Enoyl Coenzyme A hydratase, short chain, 1, mitochondrial, also known as ECHS1, is a human gene.

The protein encoded by this gene functions in the second step of the mitochondrial fatty acid beta-oxidation pathway. It catalyzes the hydration of 2-trans-enoyl-coenzyme A (CoA) intermediates to L-3-hydroxyacyl-CoAs. The gene product is a member of the hydratase/isomerase superfamily. It localizes to the mitochondrial matrix. Transcript variants utilizing alternative transcription initiation sites have been described in the literature.

Structure

The ECHS1 gene is approximately 11 kb in length, and is composed of eight exons, with exons I and VIII containing the 5'- and 3'-untranslated regions, respectively. There are two major transcription start sites, located 62 and 63 bp upstream of the translation codon, were mapped by primer extension analysis. The 5'-flanking region of the ECHS1 gene is GC-rich and contains several copies of the SP1 binding motive but no typical TATA or CAAT boxes are apparent.
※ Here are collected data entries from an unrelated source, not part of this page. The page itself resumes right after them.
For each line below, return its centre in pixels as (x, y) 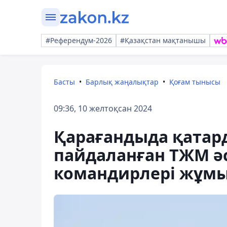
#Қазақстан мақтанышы (163, 40)
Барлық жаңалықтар (122, 82)
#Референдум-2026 (79, 40)
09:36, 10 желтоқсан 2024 (103, 108)
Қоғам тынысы (195, 82)
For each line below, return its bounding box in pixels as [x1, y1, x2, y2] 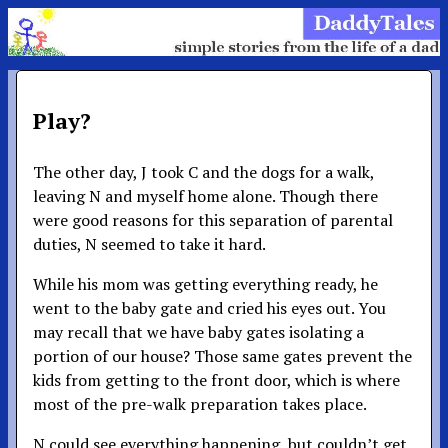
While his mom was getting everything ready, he [33, 272, 378, 295]
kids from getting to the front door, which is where [33, 368, 400, 391]
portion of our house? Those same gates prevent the [33, 344, 412, 367]
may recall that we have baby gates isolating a [33, 320, 364, 343]
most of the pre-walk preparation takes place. [33, 392, 367, 415]
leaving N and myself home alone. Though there [33, 184, 378, 207]
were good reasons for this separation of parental [33, 208, 393, 231]
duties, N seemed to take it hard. [33, 232, 266, 255]
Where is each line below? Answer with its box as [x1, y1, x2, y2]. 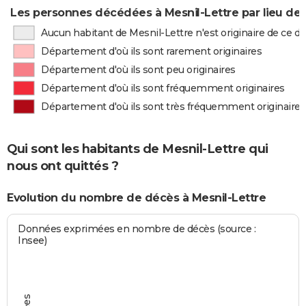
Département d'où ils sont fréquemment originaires [41, 82, 285, 94]
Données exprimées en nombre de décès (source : [18, 223, 256, 236]
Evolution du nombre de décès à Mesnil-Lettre [7, 191, 266, 204]
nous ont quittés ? [7, 158, 118, 174]
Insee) [18, 234, 47, 247]
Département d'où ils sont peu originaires [41, 64, 236, 76]
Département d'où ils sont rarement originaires [41, 45, 262, 57]
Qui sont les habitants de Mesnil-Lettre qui [7, 141, 268, 157]
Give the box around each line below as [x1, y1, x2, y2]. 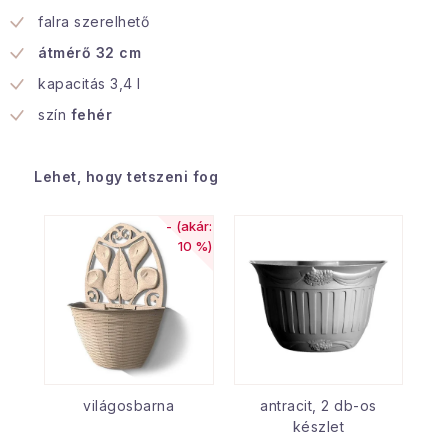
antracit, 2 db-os [260, 396, 377, 414]
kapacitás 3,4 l [38, 75, 141, 92]
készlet [292, 417, 344, 435]
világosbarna [83, 396, 175, 414]
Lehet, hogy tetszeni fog [34, 168, 218, 185]
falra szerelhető [38, 13, 149, 30]
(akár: [172, 218, 213, 234]
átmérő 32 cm [38, 44, 141, 61]
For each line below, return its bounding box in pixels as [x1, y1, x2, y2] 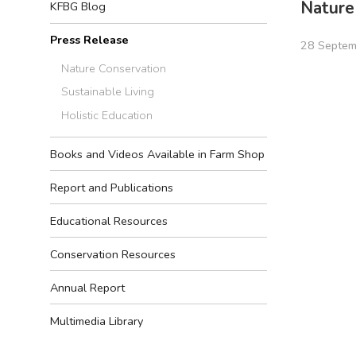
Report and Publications [50, 179, 173, 195]
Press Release [50, 32, 129, 48]
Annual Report [50, 279, 125, 296]
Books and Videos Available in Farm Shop [50, 145, 265, 162]
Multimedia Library [50, 312, 143, 329]
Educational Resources [50, 212, 168, 229]
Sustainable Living [61, 83, 155, 100]
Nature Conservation [61, 60, 167, 76]
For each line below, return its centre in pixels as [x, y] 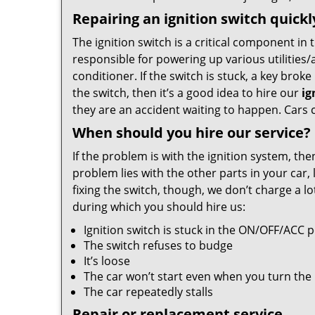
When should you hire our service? [192, 133]
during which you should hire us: [159, 207]
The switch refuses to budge [158, 245]
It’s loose [107, 261]
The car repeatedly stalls [148, 292]
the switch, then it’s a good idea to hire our [187, 93]
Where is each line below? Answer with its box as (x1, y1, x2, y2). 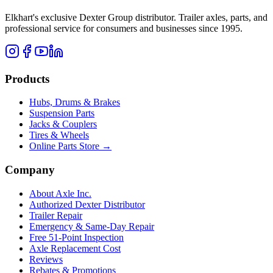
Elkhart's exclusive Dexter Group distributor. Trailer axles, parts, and (5, 12, 268, 23)
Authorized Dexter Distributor (29, 199, 145, 210)
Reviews (29, 253, 63, 264)
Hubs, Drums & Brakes (29, 97, 120, 108)
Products (5, 72, 49, 85)
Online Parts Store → (29, 141, 112, 152)
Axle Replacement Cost (29, 243, 121, 253)
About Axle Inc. (29, 188, 91, 199)

Alu repeat elements have been identified within the region -1052/-770 relative to the cap site and in intron 7. The precursor polypeptide contains 290 amino acid residues, with an N-terminal mitochondrial targeting domain (1-27,28,29) leading to a ragged mature N-terminus. The mRNA has a  5'-untranslated sequence of 21 bp and a 3'-untranslated sequence of 391 bp.

Function

Enoyl-CoA hydratase (ECH) catalyzes the second step in beta-oxidation pathway of fatty acid metabolism. The enzyme is involved in the formation of a β-hydroxyacyl-CoA thioester. The two catalytic glutamic acid residues are believed to act in concert to activate a water molecule, while Gly-141 is proposed to be involved in substrate activation. There are two potent inhibitors of ECHS, which irreversibly inactivate the enzyme via covalent adduct formation.

Clinical significance

Enoyl-CoA hydratase short chain has been confirmed to interact with STAT3, such that ECHS1 specifically represses STAT3 activity by inhibiting STAT3 phosphorylation. STAT3 can act as both an oncogene and a tumor suppressor. ECHS1 itself has shown to occur in many cancers, particularly in hypatocellular carcinoma (HCC) development; both exogenous and endogenous forms of ECHS1 bind to HBs and induce apoptosis as a result. This means that ECHS1 may be used in the future as a therapy for patients with HBV-related hepatitis or HCC.